== WORK REQUIRED ==
The answer must be an exact copy of the lines from the one with "The page's text" through the final line of the records below, with no pictures.

__________________________________________________

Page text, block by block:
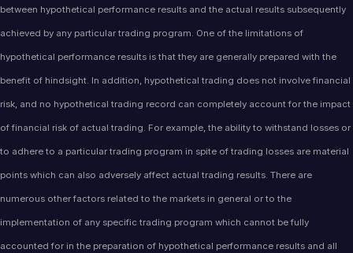
between hypothetical performance results and the actual results subsequently
achieved by any particular trading program. One of the limitations of
hypothetical performance results is that they are generally prepared with the
benefit of hindsight. In addition, hypothetical trading does not involve financial
risk, and no hypothetical trading record can completely account for the impact
of financial risk of actual trading. For example, the ability to withstand losses or
to adhere to a particular trading program in spite of trading losses are material
points which can also adversely affect actual trading results. There are
numerous other factors related to the markets in general or to the
implementation of any specific trading program which cannot be fully
accounted for in the preparation of hypothetical performance results and all
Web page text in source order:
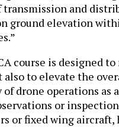
transmission and
ground elevation
course is designed
also to elevate the
drone operations as
or
or fixed wing aircraft,
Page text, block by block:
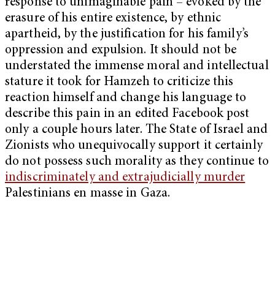
response to unimaginable pain – evoked by the
erasure of his entire existence, by ethnic
apartheid, by the justification for his family’s
oppression and expulsion. It should not be
understated the immense moral and intellectual
stature it took for Hamzeh to criticize this
reaction himself and change his language to
describe this pain in an edited Facebook post
only a couple hours later. The State of Israel and
Zionists who unequivocally support it certainly
do not possess such morality as they continue to
indiscriminately and extrajudicially murder
Palestinians en masse in Gaza.
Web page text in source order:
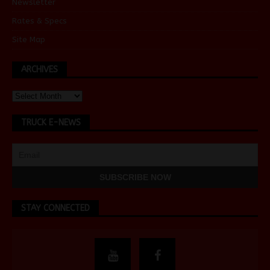
Newsletter
Rates & Specs
Site Map
ARCHIVES
TRUCK E-NEWS
STAY CONNECTED
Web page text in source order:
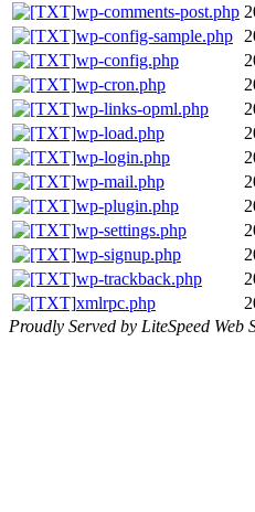
wp-comments-post.php
wp-config-sample.php
wp-config.php
wp-cron.php
wp-links-opml.php
wp-load.php
wp-login.php
wp-mail.php
wp-plugin.php
wp-settings.php
wp-signup.php
wp-trackback.php
xmlrpc.php
Proudly Served by LiteSpeed
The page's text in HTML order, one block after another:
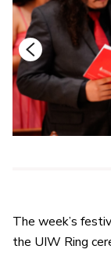
The week’s
the UIW Ring
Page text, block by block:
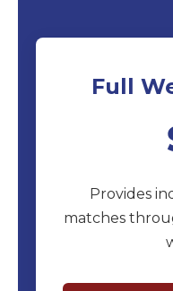
Full
Provides
matches
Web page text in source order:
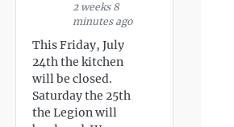
2 weeks 8
minutes ago
This Friday, July
24th the kitchen
will be closed.
Saturday the 25th
the Legion will
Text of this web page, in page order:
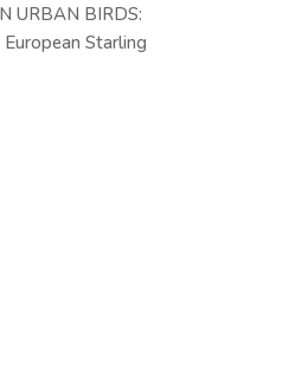
URBAN BIRDS:
Starling

__________________________________________________

== WRITTEN SOLUTION ==
The page's text in HTML order, one block after another:
The week’s
the UIW Ring
Page text, block by block:
Full
Provides
matches
Web page text in source order:
2 weeks 8
minutes ago
This Friday, July
24th the kitchen
will be closed.
Saturday the 25th
the Legion will
Text of this web page, in page order:
URBAN BIRDS:
Starling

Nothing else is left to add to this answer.